As such, the president and Senate Democrats have already offered a continuing resolution that comes in at roughly $40 billion below those levels. Adding on the $4 billion in reductions lawmakers passed in order to keep the government running for two weeks following March 4th (when funds were initially set to run out) and the $6 billion in cuts Sperling and Pfeiffer unveiled on Thursday equals $50 billion total -- exactly half of the $100 billion passed by Republicans.

As of several days ago, this math might have worked with the GOP. But as negotiations have entered a new stage, so to has the context. Republicans now insist negotiations instead should be based off current spending levels, not those in Obama's 2011 budget proposal.

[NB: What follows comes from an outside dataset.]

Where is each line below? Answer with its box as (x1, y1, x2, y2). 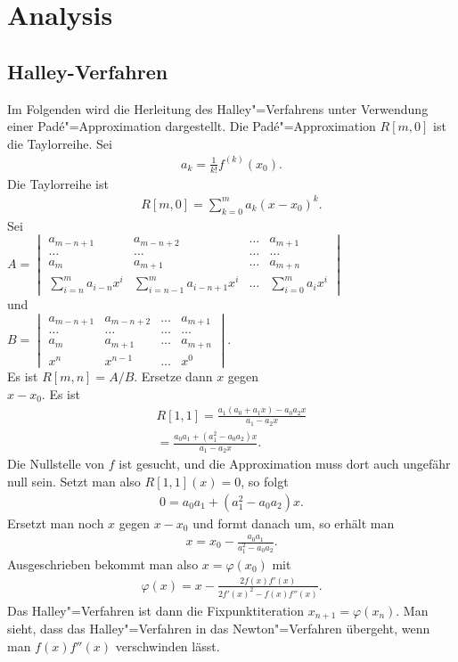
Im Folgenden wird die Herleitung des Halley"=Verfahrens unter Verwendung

With that as a baseline, their CR offers roughly $60 billion in cuts. The president, in turn, offers just $10 billion (the $4 billion passed already plus the $6 billion suggested on Thursday).
Since we learned this week that GOP budget cuts of $60bn could kill 700,000 jobs, then how exactly will these cuts affect the economy? I think we deserve to know if our president is agreeing to cuts that will decimate the economy - heading into a presidential election, no less. You'd think that just might be the height of folly.